Level of Evidence: Level IV, therapeutic study. See the Guidelines for Authors for a complete description of levels of evidence.
Introduction
Children and adolescents frequently present to emergency departments with fractures of the forearm [17]. The Galeazzi fracture, which is named after the Italian surgeon Riccardo Galeazzi, was first described by Cooper in 1822, according to Voigt and Lill [18]. Representing a special case of forearm fractures, it is classified as a fracture of the radius at any level associated with disruption of the distal radioulnar joint (DRUJ) and resulting luxation of the ulna [19]. The typical mechanism of injury is described as a fall on an outstretched hand in hyperpronation [14].

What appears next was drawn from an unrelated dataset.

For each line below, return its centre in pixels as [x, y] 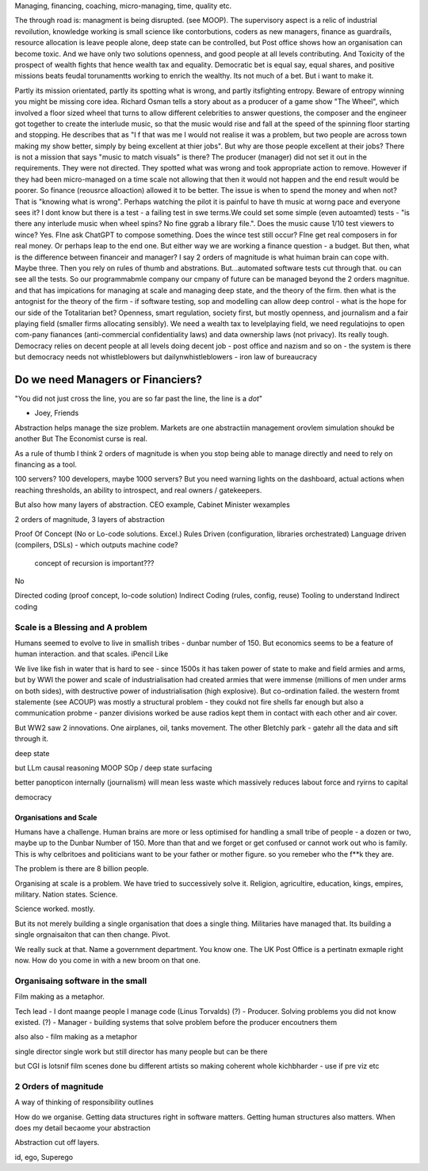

In adults, this fracture occurs with an incidence of 2.7% to 6.8% of all forearm fractures [8, 18]. In children, reports regarding the incidence of this type of injury differ substantively from 0.3% to 2.8% [17, 19]. The peak incidence occurs between the ages of 9 and 13 years [19]. Galeazzi lesions frequently are underdiagnosed. In the only reported series of pediatric patients with this type of fracture, 41% of Galeazzi lesions were unrecognized [19]. However, there is lack of additional information in the recent literature about the rate of undiagnosed Galeazzi lesions in children.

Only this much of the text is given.